Copy out precisely the lines from the start of the data through the line with "did little to alleviate.", and keep pictures out of it.
--- START ---
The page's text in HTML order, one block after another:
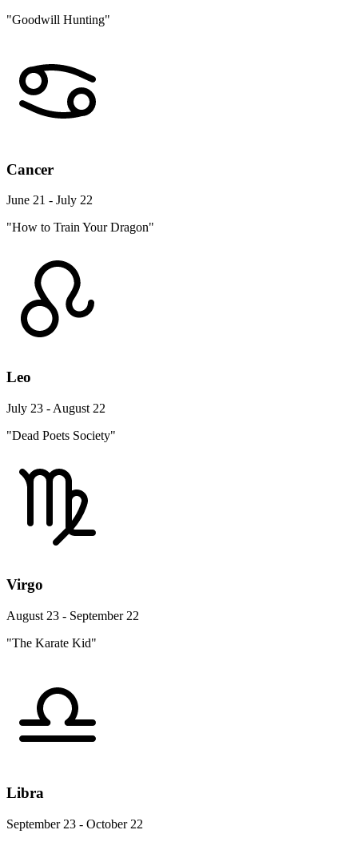
"Goodwill Hunting"
Cancer
June 21 - July 22
"How to Train Your Dragon"
Leo
July 23 - August 22
"Dead Poets Society"
Virgo
August 23 - September 22
"The Karate Kid"
Libra
September 23 - October 22
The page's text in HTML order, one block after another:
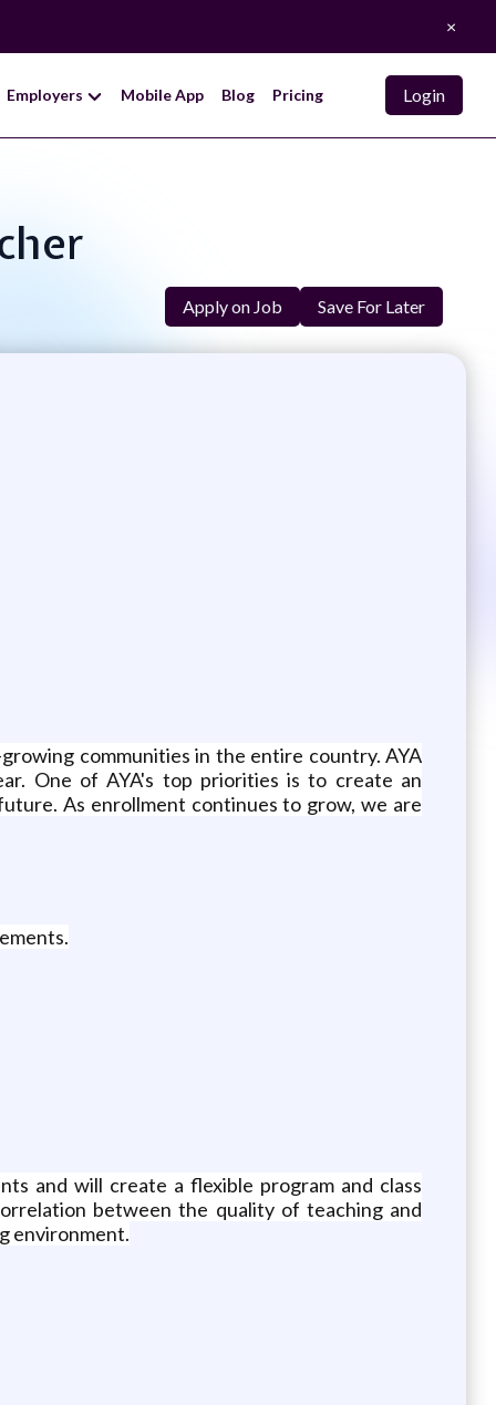
×
Employers Mobile App Blog Pricing Login
Apply on Job Save For Later
communities in the entire country. AYA
One of AYA's top priorities is to create an
As enrollment continues to grow, we are
and will create a flexible program and class
between the quality of teaching and
environment.
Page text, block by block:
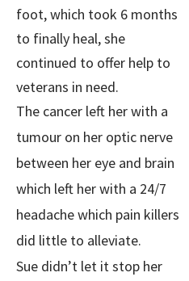
foot, which took 6 months
to finally heal, she
continued to offer help to
veterans in need.
The cancer left her with a
tumour on her optic nerve
between her eye and brain
which left her with a 24/7
headache which pain killers
did little to alleviate.
Sue didn’t let it stop her
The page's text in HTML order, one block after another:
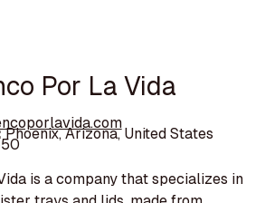
Por La Vida
Phoenix, Arizona, United States
is a company that specializes in
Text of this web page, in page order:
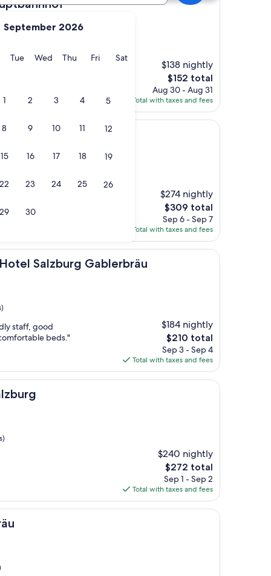
September 2026
Monday
TueTuesday
WedWednesday
ThuThursday
FriFridaySatSaturday
1 2 3 4 5
8 9 10 11 12
15 16 17 18 19
22 23 24 25 26
29 30
Centre Salzburg
$138 nightly
The
price
is
$152
$152 total
Aug 30 - Aug 31
Total with taxes and fees
Salzburg
$274 nightly
The
price
is
$309
$309 total
Sep 6 - Sep 7
Total with taxes and fees
Salzburg Gablerbräu
Gablerbräu
staff, good
beds."
$184 nightly
The
price
is
$210
$210 total
Sep 3 - Sep 4
Total with taxes and fees
$240 nightly
The
price
is
$272
$272 total
Sep 1 - Sep 2
Total with taxes and fees
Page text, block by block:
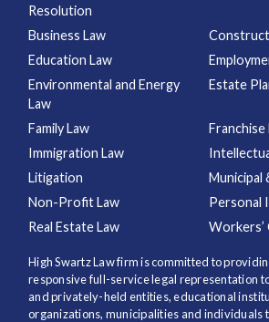
Resolution
Business Law
Education Law
Environmental and Energy
Law
Estate
Family Law
Franchise
Immigration Law
Litigation
Municipal
Non-Profit Law
Personal
Real Estate Law
Workers’
High Swartz Law firm is committed to
responsive full-service legal representation
and privately-held entities, educational
organizations, municipalities and individuals
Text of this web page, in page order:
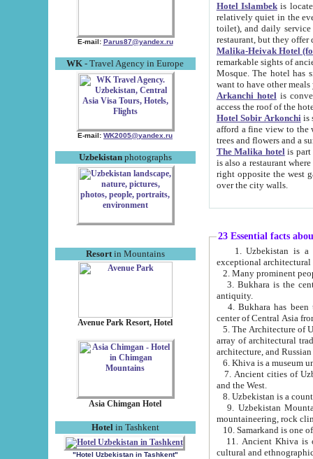
E-mail: Parus87@yandex.ru
WK - Travel Agency in Europe
E-mail: WK2005@yandex.ru
Uzbekistanphotographs
Resortin Mountains
Avenue Park Resort, Hotel
Asia Chimgan Hotel
Hotel in Tashkent
"Hotel Uzbekistan in Tashkent"
Hotel Islambekis located in
relatively quiet in the evening. The rooms are big and
toilet), and daily service if wanted. This hotel operates as B&B. For the other meals – they don't have a
restaurant, but they offer
Malika-Heivak Hotel
remarkable sights of ancient Khiva - Islam Khodja ensemble,
Mosque. The hotel has simply furnished rooms with bathrooms and AC. It also operates as B&B. if you
want to have other
Arkanchi hotelis
Hotel Sobir Arkonchiis
afford a fine view to the walls of Ichan-Kala and other remarkable sights.
trees and flowers
The Malika hotelis part of a
is also a restaurant where breakfast is served, and a gift shop. The
right opposite the west gate of the old city. If you are awake at the right time, you can watch the sunrise
over the city walls.
23 Essential facts
exceptional
2. Many prominent
3. Bukhara is the
antiquity.
4. Bukhara has been
center of Central Asia
5. The Architecture of
array of architectural
architecture, and
6. Khiva is a museum
7. Ancient cities of Uzbekistan were
and the West.
9. Uzbekistan Mountains are
mountaineering, rock
10. Samarkand is one
11. Ancient Khiva is one of
cultural and
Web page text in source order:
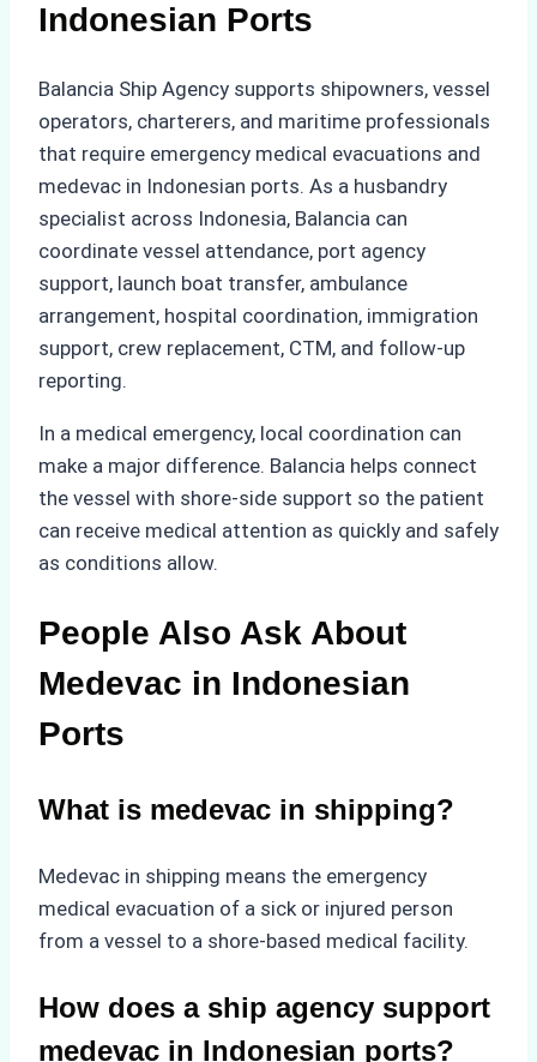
--- END ---
* [EXPECTED OUTPUT]:
The page's text in HTML order, one block after another:
"Goodwill Hunting"
Cancer
June 21 - July 22
"How to Train Your Dragon"
Leo
July 23 - August 22
"Dead Poets Society"
Virgo
August 23 - September 22
"The Karate Kid"
Libra
September 23 - October 22
The page's text in HTML order, one block after another:
×
Employers Mobile App Blog Pricing Login
Apply on Job Save For Later
communities in the entire country. AYA
One of AYA's top priorities is to create an
As enrollment continues to grow, we are
and will create a flexible program and class
between the quality of teaching and
environment.
Page text, block by block:
foot, which took 6 months
to finally heal, she
continued to offer help to
veterans in need.
The cancer left her with a
tumour on her optic nerve
between her eye and brain
which left her with a 24/7
headache which pain killers
did little to alleviate.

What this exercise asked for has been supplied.